O objetivo da regulação é elevar a régua da transparência socioambiental, reduzir assimetria de informações e alinhar o Brasil aos padrões internacionais de disclosure ESG (para completar a sopa de letrinhas, ISSB1, TCFD2, ODS-ONU3, CSRD-UE4, IOSCO5).
Foi a virada regulatória a fagulha para a pesquisa realizada no Mestrado Profissional da Fundação Getúlio Vargas, em São Paulo, sob orientação da Professora Mariana Pargendler6: como as companhias vão se comportar ao responder os quesitos ESG propostos? Elas vão entregar informação de qualidade? A resposta veio em uma radiografia inédita do primeiro ano de respostas das empresas à nova regra, cujos achados merecem atenção de advogados, investidores, conselheiros e reguladores.
Um pouco de história: de Berle & Dodd ao “Who Cares Wins”
Antes de falar de planilhas e gráficos, vale lembrar que o debate sobre o propósito corporativo não começou com a temática ESG. Já em 1932, juristas como Adolf A. Berle Jr. e Edwin Merrick Dodd Jr. discutiam se os administradores deveriam perseguir apenas os interesses dos acionistas na condução da empresa, resumidos à maximização de resultados (shareholder primacy, posição sustentada por Dodd) ou também se deveriam buscar atender aos interesses da comunidade (stakeholder governance, posição sustentada por Berle).
O tema foi objeto de grandes debates por anos, até que em 1999, Kofi Annan, então secretário-geral da ONU, propôs o Pacto Global ao setor privado, e em 2004 cunhou a expressão Environment, Social and Governance no relatório “Who Cares Wins”, em que defendeu que integrar variáveis ambientais, sociais e de governança nas empresas não é caridade, é gestão de risco e de valor.
Diversas iniciativas surgiram desde então, com múltiplas métricas e os problemas que ameaçaram (e ameaçam) a sigla: ratings inconsistentes, greenwashing, e pouca comparabilidade entre empresas.
Uma possível resposta a tantos desafios vem da regulação, impondo padrões claros e comparáveis de divulgação de informações.

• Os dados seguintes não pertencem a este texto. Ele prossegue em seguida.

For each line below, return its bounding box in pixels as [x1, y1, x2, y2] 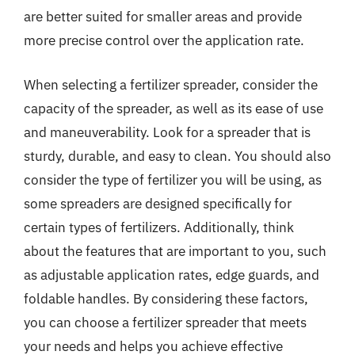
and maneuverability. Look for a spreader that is [24, 123, 311, 141]
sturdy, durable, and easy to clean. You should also [24, 147, 331, 165]
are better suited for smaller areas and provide [24, 8, 302, 25]
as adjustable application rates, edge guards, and [24, 265, 319, 284]
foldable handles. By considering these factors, [24, 289, 308, 307]
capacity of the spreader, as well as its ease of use [24, 99, 323, 117]
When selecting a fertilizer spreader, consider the [24, 75, 318, 94]
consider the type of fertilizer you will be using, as [24, 170, 322, 189]

É neste contexto que se insere a Resolução CVM 59.
A Resolução CVM 59 e a revelação ESG das companhias listadas
A Resolução CVM 59 foi publicada originalmente em 23 de dezembro de 2021, e vigente a partir de 02 de janeiro de 2022, tendo sido elaborada para introduzir alterações às Instruções CVM 480 e 481 (posteriormente substituídas pelas Resoluções 80/2022 e 81/2022). Conforme o Relatório de Análise da Audiência Pública de referida Resolução, a norma tem como objetivo estabelecer aos emissores novas exigências de prestação de informações, de modo a atender à crescente demanda de investidores por informações de caráter ESG (e de maior relevância, consistência e comparabilidade destas) e alinhar a regulamentação brasileira aos avanços que o tema vem apresentando nos mercados desenvolvidos.7
Quanto a tais avanços, a CVM destacou (i) o movimento europeu com a Diretiva (EU) 2022/2464, também conhecida como Corporate Sustainability Reporting Directive (CSRD)8 e (ii) a criação do International Sustainability Standards Board (ISSB) em 2021 pela IFRS Foundation, apoiado pela IOSCO.9 Portanto, segundo a CVM, deixar de acompanhar essa tendência acarretaria um risco à competitividade do mercado de capitais brasileiro.10
Tais iniciativas também denotam que é necessário buscar consistência e comparabilidade das informações ESG reveladas, de modo que não seria interessante que a CVM criasse padrões locais, diferentes dos internacionais. Mesmo os novos padrões globais em surgimento ainda não estão completamente formados e seguem em constante evolução e transformação. Foi essa a linha norte da Resolução CVM 59, garantindo uniformização, sem apresentar soluções próprias ou interpretações específicas de um tema geral. Manteve-se a opção de não tornar o texto final excessivamente prescritivo, sem descartar futuras iniciativas regulatórias com enfoque nas questões de sustentabilidade.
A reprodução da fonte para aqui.